INFORMATION SHOWN:

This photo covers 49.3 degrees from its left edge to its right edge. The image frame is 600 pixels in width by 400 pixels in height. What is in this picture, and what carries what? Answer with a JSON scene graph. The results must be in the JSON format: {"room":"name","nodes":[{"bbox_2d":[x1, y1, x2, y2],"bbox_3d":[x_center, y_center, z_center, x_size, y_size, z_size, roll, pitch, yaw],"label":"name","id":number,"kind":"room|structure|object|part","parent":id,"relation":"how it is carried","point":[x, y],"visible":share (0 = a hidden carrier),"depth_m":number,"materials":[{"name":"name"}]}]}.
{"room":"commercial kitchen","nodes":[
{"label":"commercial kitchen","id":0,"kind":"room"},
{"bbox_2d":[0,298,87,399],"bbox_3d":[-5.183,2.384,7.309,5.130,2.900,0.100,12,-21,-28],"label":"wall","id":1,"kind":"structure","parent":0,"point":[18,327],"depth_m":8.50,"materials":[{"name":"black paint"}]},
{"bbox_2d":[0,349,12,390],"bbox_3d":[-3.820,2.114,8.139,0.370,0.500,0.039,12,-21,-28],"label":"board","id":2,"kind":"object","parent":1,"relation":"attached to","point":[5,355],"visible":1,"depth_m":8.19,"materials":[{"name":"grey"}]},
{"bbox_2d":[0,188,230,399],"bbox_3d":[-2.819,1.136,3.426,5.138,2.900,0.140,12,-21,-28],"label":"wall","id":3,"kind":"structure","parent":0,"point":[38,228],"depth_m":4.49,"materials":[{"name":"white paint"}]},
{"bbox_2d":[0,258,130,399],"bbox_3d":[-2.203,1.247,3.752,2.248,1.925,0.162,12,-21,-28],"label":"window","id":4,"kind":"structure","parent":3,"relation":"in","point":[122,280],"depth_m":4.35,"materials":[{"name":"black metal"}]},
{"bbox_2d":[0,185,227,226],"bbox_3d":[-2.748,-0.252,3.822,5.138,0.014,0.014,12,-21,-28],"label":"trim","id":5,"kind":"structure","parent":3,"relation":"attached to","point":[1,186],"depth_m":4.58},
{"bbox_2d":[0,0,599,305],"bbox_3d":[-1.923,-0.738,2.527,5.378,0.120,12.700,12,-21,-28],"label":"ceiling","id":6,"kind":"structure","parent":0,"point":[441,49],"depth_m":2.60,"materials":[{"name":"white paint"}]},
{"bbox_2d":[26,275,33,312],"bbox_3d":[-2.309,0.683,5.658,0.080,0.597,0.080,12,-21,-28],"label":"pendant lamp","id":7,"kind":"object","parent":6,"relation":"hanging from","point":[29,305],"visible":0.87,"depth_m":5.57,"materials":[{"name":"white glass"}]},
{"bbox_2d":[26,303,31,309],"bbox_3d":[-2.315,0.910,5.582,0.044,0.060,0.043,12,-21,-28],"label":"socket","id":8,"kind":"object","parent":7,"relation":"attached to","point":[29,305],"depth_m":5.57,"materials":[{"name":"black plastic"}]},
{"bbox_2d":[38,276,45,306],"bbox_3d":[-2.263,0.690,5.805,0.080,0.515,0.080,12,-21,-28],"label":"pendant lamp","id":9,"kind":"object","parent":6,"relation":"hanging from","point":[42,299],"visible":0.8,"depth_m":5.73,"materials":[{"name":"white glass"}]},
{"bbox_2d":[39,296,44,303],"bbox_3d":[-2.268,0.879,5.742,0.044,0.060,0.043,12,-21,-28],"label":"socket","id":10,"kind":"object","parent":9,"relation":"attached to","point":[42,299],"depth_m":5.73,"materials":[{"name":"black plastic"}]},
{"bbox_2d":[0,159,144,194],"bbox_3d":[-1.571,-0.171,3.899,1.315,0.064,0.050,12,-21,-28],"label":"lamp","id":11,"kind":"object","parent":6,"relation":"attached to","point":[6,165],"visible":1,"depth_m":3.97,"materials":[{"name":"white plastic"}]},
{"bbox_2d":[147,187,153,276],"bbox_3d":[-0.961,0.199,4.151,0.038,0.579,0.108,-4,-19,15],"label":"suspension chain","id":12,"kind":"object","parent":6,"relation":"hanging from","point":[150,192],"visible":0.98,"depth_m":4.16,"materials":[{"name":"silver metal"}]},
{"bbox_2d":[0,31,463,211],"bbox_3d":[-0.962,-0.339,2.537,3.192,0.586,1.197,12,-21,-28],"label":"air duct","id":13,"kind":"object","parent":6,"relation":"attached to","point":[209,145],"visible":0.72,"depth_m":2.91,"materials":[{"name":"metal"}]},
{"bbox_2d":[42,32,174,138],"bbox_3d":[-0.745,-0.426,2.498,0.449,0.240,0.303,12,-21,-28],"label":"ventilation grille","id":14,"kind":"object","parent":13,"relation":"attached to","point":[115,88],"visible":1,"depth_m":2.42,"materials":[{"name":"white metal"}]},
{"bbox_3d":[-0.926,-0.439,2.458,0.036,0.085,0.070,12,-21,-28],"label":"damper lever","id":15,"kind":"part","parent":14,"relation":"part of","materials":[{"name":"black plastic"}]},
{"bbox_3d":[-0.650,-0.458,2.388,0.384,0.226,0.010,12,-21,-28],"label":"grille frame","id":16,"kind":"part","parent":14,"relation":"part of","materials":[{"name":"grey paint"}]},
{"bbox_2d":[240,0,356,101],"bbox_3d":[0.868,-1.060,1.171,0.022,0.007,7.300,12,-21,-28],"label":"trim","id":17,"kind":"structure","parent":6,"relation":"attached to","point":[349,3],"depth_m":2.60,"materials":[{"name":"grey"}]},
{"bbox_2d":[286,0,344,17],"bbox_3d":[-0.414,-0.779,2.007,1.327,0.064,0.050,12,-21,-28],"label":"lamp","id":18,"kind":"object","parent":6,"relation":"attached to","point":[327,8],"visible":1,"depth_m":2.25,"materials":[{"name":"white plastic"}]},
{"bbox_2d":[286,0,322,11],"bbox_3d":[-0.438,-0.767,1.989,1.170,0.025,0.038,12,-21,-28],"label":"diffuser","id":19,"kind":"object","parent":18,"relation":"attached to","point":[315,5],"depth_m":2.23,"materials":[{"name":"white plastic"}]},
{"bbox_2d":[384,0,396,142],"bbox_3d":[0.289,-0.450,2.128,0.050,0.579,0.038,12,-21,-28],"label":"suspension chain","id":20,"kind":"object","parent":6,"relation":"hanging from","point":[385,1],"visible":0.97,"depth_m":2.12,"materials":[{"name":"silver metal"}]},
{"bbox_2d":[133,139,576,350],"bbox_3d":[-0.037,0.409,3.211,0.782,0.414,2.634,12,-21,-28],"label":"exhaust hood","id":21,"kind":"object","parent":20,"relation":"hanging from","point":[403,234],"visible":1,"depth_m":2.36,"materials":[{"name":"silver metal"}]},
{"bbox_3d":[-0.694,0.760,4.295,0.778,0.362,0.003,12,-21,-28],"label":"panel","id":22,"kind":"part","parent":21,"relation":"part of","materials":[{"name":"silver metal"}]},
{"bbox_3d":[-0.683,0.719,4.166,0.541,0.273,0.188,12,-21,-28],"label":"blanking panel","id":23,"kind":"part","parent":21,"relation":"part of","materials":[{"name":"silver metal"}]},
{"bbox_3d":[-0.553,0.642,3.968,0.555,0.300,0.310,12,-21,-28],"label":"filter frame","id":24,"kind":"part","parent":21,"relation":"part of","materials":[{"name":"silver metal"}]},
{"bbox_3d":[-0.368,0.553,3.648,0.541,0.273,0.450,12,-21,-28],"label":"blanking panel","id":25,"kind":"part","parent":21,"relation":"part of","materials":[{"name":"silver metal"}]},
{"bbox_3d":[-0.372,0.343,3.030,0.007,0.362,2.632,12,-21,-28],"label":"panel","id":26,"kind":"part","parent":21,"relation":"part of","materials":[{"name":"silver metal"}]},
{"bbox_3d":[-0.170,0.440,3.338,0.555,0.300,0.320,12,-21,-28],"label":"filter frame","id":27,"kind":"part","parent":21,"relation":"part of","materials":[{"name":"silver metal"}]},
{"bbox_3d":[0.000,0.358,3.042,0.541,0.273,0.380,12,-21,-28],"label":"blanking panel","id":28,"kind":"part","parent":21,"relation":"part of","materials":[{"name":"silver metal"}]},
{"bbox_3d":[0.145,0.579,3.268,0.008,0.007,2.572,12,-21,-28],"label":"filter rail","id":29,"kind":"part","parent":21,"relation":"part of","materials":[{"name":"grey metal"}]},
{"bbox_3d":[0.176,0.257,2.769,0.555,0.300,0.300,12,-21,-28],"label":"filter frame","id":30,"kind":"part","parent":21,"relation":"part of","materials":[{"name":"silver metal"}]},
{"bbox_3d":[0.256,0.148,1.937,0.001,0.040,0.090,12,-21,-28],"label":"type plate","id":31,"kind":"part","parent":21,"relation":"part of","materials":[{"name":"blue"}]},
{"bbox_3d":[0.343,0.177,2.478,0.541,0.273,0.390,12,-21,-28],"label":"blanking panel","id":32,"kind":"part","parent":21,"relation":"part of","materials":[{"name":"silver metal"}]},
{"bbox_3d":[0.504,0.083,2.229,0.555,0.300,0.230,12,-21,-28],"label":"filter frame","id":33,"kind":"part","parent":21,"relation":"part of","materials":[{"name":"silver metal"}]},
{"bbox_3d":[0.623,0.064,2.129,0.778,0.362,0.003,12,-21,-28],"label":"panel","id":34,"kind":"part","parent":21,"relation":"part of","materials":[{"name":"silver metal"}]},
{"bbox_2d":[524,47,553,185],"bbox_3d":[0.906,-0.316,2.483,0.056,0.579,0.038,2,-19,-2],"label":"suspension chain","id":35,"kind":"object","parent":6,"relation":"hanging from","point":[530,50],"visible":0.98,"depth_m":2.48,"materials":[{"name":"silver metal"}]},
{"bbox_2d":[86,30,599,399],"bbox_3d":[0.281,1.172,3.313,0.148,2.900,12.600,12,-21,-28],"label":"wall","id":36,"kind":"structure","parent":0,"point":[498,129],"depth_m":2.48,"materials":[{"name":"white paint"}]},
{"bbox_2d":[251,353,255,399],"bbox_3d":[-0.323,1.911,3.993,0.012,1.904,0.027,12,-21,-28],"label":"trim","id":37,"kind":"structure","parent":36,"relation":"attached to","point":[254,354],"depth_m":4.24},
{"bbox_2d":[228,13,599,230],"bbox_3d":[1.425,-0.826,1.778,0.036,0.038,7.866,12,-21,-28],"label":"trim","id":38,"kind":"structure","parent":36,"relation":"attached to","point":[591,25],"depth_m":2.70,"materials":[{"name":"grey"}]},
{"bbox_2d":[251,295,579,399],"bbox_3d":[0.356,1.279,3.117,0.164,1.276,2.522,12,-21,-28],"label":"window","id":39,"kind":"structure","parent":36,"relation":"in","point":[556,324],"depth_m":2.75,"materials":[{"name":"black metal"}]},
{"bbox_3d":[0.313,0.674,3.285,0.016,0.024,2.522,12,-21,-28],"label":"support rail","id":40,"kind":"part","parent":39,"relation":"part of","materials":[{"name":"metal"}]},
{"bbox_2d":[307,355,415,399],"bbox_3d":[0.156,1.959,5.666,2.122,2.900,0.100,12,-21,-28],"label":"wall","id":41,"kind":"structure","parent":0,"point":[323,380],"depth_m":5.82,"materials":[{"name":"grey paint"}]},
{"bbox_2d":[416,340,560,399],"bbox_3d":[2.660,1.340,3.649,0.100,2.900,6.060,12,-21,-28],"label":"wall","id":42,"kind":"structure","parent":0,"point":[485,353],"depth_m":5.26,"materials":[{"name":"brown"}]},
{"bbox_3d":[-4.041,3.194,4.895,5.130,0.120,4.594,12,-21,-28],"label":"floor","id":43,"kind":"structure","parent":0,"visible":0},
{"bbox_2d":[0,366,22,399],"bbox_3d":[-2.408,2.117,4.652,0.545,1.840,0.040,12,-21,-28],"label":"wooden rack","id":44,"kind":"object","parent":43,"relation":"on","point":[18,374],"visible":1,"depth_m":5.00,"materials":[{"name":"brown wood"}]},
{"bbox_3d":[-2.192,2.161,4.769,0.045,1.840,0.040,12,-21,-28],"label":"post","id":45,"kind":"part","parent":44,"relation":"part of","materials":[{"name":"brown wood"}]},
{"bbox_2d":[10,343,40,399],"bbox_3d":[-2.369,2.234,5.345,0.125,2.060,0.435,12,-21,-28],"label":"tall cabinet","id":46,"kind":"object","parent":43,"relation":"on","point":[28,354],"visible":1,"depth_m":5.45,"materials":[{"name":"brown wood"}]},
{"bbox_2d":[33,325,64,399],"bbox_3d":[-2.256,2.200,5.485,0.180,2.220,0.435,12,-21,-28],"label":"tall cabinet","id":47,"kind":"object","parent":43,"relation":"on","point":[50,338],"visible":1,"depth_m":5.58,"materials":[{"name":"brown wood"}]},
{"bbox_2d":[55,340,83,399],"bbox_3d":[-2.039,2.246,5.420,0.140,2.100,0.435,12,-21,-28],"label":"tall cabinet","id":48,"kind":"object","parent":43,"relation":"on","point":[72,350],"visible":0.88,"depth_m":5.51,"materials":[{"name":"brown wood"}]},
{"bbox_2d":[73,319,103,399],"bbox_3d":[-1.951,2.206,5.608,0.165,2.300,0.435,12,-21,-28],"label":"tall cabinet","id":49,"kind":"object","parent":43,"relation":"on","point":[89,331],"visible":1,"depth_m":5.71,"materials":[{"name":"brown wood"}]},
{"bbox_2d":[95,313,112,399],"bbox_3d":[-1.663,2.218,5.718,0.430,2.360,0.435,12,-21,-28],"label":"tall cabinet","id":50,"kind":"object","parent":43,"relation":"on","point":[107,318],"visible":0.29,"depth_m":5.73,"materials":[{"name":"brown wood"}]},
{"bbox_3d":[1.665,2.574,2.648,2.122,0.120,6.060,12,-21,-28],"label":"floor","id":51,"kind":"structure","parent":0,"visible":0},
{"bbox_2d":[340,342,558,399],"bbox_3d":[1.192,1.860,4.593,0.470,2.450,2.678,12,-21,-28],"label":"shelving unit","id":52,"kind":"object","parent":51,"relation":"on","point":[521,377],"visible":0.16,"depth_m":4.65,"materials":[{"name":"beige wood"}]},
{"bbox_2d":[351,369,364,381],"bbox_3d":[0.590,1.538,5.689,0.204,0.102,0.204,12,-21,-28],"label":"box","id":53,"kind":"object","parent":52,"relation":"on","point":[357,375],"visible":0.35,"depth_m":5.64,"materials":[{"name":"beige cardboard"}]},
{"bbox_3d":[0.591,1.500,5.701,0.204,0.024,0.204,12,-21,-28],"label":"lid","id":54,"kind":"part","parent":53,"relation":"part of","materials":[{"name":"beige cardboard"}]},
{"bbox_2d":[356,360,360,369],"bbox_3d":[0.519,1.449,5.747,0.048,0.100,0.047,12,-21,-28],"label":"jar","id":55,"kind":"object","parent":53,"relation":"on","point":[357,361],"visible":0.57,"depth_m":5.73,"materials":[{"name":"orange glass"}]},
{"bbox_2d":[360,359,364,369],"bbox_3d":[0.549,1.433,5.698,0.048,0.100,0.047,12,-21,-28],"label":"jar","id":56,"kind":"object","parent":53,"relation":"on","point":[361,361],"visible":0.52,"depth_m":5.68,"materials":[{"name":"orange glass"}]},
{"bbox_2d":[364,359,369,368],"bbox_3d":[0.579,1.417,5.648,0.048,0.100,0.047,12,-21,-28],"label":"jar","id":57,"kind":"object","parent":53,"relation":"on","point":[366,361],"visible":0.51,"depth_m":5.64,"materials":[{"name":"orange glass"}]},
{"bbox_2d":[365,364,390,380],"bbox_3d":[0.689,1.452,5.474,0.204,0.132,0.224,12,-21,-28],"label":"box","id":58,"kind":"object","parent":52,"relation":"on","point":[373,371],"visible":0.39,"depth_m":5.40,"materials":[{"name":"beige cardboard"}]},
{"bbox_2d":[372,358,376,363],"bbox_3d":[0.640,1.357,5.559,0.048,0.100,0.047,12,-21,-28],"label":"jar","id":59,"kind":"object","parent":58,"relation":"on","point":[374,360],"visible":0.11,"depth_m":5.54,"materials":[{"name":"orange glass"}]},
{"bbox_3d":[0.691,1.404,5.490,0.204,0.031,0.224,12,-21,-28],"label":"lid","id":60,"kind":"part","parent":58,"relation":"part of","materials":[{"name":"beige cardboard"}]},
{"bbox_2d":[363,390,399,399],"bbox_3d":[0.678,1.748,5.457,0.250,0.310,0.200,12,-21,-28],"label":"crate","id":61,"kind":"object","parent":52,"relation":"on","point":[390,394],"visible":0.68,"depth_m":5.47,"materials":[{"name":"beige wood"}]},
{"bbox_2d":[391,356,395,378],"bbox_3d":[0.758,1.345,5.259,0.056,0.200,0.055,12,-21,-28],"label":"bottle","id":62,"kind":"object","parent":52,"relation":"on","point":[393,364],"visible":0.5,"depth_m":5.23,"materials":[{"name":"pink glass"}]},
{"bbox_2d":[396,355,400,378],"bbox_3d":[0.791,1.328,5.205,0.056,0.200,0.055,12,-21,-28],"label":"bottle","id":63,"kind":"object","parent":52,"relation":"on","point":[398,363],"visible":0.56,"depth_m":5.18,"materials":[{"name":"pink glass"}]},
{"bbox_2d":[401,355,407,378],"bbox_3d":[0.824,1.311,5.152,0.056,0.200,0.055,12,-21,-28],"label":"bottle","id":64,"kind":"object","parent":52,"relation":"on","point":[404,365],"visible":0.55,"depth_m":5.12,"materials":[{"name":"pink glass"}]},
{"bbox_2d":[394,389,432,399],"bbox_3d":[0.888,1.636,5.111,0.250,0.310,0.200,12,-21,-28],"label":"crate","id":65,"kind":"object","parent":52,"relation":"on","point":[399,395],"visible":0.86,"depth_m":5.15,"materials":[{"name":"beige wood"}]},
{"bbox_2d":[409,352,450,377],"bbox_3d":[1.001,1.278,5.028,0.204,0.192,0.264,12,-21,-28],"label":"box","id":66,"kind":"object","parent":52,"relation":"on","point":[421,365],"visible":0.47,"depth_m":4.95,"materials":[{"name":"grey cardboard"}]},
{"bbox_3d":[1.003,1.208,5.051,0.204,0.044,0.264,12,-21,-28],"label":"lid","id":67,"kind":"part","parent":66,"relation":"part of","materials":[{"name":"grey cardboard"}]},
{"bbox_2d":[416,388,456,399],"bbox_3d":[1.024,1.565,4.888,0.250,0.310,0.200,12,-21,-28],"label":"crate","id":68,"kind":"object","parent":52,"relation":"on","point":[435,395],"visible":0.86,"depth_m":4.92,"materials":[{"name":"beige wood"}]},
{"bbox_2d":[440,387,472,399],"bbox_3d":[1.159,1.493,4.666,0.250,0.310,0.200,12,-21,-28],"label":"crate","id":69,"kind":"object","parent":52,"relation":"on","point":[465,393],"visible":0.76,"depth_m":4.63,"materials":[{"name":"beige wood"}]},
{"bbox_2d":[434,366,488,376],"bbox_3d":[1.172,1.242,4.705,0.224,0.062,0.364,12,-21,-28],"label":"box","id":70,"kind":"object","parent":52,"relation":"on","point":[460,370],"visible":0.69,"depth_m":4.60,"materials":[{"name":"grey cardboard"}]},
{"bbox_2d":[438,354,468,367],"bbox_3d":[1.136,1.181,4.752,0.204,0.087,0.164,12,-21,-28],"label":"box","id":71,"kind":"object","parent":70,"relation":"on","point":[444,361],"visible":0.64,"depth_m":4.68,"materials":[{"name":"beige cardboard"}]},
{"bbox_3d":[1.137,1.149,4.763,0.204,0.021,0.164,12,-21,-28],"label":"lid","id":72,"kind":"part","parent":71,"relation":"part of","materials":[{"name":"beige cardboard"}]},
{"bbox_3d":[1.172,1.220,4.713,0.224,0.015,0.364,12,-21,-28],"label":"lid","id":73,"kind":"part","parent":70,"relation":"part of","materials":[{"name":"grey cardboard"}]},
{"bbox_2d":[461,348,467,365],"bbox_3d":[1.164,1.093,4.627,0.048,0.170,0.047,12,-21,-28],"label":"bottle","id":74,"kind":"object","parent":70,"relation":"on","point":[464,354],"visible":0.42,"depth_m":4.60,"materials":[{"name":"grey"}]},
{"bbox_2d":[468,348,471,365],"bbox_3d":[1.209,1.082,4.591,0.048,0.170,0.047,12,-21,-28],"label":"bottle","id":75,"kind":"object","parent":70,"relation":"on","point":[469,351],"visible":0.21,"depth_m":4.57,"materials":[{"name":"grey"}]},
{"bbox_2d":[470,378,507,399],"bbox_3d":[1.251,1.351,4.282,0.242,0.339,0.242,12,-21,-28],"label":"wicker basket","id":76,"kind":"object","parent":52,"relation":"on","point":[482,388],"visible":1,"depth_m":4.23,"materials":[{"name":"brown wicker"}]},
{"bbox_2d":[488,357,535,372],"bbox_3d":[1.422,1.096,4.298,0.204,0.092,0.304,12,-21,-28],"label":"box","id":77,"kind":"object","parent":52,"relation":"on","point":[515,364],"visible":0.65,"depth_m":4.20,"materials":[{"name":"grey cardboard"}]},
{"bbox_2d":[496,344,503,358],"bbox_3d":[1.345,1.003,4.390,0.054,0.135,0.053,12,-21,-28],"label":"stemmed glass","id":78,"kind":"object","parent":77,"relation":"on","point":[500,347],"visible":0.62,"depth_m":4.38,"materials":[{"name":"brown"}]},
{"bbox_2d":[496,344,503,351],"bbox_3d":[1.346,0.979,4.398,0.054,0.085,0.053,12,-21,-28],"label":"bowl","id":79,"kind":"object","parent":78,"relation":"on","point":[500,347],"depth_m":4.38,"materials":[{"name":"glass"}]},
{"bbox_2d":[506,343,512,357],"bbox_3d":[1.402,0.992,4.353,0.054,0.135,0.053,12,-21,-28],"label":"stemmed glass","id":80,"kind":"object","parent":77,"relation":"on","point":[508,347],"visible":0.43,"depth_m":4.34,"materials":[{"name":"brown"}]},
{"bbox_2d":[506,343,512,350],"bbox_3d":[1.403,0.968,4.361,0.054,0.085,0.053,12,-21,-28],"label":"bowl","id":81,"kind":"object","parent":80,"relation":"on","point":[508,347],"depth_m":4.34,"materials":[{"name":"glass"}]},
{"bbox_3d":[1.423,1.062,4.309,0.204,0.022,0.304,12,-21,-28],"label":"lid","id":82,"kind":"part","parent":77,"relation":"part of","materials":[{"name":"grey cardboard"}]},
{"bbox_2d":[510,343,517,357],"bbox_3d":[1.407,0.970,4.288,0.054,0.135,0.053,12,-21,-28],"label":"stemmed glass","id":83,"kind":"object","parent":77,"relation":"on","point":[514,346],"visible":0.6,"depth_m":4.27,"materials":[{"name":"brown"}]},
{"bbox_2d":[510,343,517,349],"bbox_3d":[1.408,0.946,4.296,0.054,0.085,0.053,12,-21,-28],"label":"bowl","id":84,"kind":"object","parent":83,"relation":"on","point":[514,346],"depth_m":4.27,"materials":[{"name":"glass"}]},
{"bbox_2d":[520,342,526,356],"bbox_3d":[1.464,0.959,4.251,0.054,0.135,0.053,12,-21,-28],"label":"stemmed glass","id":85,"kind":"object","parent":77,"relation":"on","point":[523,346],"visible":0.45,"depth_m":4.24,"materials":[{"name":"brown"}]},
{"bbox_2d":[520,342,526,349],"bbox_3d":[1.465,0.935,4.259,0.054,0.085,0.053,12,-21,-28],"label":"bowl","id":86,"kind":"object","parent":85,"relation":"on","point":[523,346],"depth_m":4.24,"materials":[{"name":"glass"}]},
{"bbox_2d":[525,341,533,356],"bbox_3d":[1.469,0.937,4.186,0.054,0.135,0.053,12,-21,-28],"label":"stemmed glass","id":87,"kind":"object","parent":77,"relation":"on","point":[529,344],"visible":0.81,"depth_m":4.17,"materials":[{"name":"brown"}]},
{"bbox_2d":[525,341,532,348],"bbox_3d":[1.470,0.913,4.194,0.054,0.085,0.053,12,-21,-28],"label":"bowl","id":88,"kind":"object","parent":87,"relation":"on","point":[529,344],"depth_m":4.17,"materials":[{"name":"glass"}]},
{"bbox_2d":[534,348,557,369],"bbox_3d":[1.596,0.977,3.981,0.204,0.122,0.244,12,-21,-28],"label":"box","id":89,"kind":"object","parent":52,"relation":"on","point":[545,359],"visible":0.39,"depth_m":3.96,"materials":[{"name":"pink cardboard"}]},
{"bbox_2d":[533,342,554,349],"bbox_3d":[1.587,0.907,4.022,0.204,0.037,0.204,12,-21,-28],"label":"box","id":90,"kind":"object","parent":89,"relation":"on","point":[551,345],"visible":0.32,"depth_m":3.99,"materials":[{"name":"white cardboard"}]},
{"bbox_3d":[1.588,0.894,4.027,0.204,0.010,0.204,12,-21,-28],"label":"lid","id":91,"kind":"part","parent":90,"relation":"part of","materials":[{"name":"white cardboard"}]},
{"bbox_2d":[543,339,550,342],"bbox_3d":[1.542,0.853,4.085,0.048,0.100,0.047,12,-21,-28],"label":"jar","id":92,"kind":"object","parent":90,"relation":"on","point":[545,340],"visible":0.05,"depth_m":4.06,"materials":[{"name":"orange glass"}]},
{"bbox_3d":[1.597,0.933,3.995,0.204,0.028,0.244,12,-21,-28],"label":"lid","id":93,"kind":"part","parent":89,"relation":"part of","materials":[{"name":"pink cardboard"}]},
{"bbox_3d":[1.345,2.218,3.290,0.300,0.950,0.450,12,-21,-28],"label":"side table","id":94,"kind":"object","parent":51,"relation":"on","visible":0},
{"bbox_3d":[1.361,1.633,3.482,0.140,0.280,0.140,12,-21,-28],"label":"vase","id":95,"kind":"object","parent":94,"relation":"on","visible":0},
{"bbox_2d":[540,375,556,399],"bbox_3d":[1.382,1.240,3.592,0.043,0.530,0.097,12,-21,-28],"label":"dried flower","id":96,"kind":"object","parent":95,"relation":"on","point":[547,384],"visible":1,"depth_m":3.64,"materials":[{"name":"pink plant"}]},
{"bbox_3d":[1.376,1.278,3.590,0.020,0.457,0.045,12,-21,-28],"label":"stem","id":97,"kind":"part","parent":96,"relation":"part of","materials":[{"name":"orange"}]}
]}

WHAT THE EXERCISE ASKS:
Using the material, show each line where the string "grille" can be found.

RESPONSE TO THIS TASK:
{"bbox_2d":[42,32,174,138],"bbox_3d":[-0.745,-0.426,2.498,0.449,0.240,0.303,12,-21,-28],"label":"ventilation grille","id":14,"kind":"object","parent":13,"relation":"attached to","point":[115,88],"visible":1,"depth_m":2.42,"materials":[{"name":"white metal"}]},
{"bbox_3d":[-0.650,-0.458,2.388,0.384,0.226,0.010,12,-21,-28],"label":"grille frame","id":16,"kind":"part","parent":14,"relation":"part of","materials":[{"name":"grey paint"}]},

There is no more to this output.